Laban came into the tent where she was, and asked for them.  She sat upon a saddle of a camel, the saddle having been laid down at the side of the tent, and under this camel’s saddle were the images.  Rachel pretended to be sick, and said she could not rise.  Her father, Laban, supposed that she told the truth, and looked everywhere but under the camel’s saddle, where really the lost images were.  He failed in the search, and went back home without them.

It was a strange thing for Laban to do.  He pretended to be a worshiper of the true God.  What did he want of those images?  Ah, the fact was, that though he worshiped God, he worshiped with only half a heart, and he sometimes, I suppose, repented of the fact that he worshiped him at all, and really had a hankering after those old gods which in his earliest days he had worshiped.  And now we find him in Rachel’s tent looking for them.

Do not let us, however, be too severely critical of Laban.  He is only the representative of thousands of Christian men and women, who, once having espoused the worship of God, go back to their idols.  When a man professes faith in Christ on communion-day, with the sacramental cup in his hand, he swears allegiance to the Lord God Almighty, and says, “Let all my idols perish!” but how many of us have forsaken our fealty to God, and have gone back to our old idols!

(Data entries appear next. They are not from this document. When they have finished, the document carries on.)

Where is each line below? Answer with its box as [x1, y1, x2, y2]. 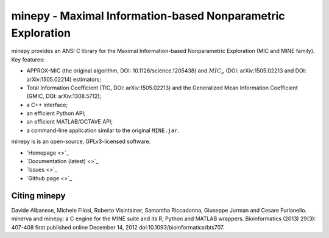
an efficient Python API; [26, 110, 86, 117]
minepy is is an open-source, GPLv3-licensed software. [11, 138, 151, 145]
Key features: [11, 55, 45, 63]
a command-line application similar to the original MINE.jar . [26, 127, 180, 134]
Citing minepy [11, 191, 66, 201]
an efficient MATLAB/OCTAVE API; [26, 118, 113, 125]
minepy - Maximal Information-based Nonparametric [11, 9, 286, 23]
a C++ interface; [26, 101, 68, 108]
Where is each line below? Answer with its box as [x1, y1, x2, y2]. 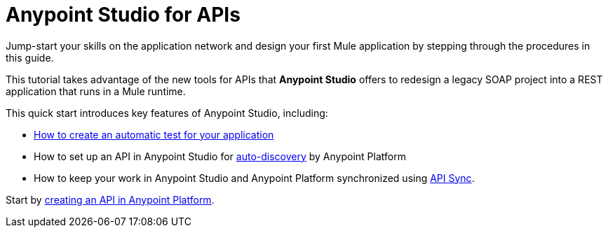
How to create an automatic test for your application [34, 128, 274, 141]
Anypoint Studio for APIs [6, 3, 241, 27]
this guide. [6, 51, 54, 64]
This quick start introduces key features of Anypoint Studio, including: [6, 106, 328, 119]
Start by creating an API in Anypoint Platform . [6, 193, 215, 206]
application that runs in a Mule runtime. [6, 85, 186, 97]
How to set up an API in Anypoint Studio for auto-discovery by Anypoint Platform [34, 150, 406, 162]
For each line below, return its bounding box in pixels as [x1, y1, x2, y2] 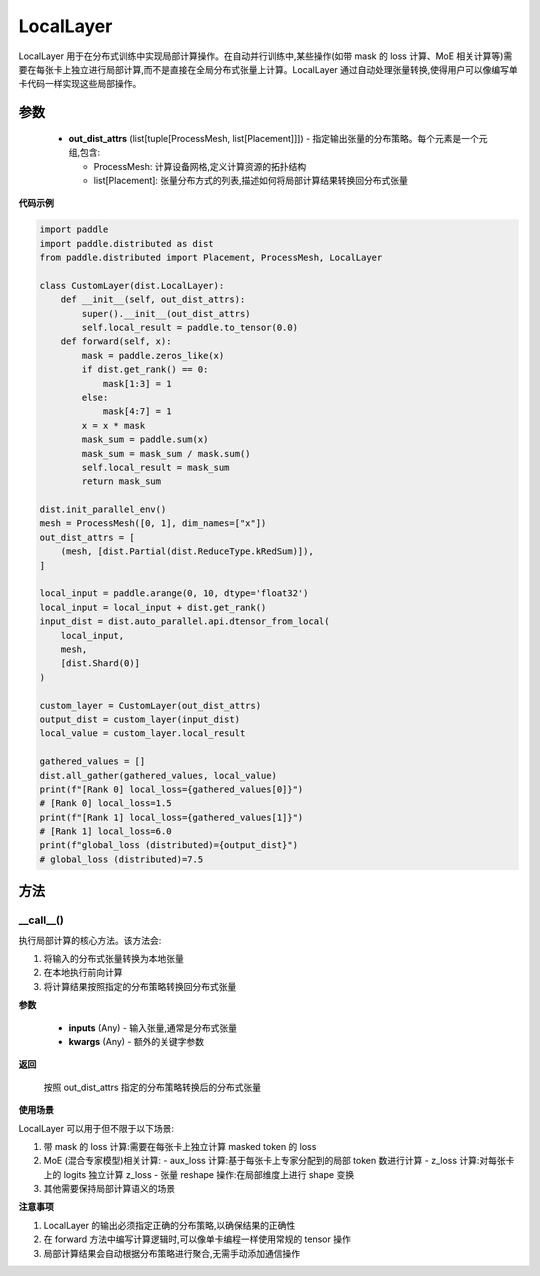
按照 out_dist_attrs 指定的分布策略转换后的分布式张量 [43, 1081, 262, 1093]
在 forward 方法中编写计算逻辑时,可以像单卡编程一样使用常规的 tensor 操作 [43, 1233, 352, 1245]
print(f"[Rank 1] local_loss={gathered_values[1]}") [39, 811, 304, 823]
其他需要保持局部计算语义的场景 [43, 1183, 175, 1195]
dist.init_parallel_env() [39, 504, 167, 515]
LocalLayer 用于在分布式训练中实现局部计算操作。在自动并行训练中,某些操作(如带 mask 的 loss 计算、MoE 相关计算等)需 [18, 50, 513, 62]
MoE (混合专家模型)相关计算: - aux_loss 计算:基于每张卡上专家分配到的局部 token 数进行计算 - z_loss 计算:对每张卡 [43, 1155, 515, 1167]
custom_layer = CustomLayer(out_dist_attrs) [39, 700, 262, 711]
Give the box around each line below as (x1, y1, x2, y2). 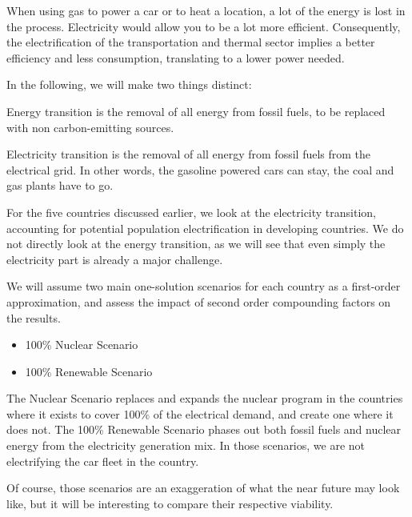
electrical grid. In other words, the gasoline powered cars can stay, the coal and (6, 161, 394, 178)
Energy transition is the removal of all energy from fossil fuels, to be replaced (6, 102, 386, 119)
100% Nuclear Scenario (25, 336, 138, 353)
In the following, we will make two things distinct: (6, 76, 252, 93)
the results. (6, 309, 61, 326)
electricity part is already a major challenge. (6, 250, 223, 267)
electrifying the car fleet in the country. (6, 452, 199, 469)
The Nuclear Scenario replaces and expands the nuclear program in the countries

There are many who sacrifice their soul’s interests in the idolatry of wealth.  There was a time when you saw the folly of trying with, money to satisfy the longing of your soul.  You said, when you saw men going down into the dust and tussle of life, “Whatever god I worship, it won’t be a golden calf.”  You saw men plunge into the life of a spendthrift, or go down into the life of a miser, like one of old smothered to death in his own money-chest, and you thought, “I shall be very careful never to be caught in these traps in which so many men have fallen, to their souls’ eternal discomfiture.”

But you went down into the world; you felt-the force of temptation; you saw men all around you making money very fast, some of them sacrificing all their Christian principle; you felt the fascination come upon your own soul, and before you knew it, you were with Laban going down to hunt in Rachel’s tent for your lost idols.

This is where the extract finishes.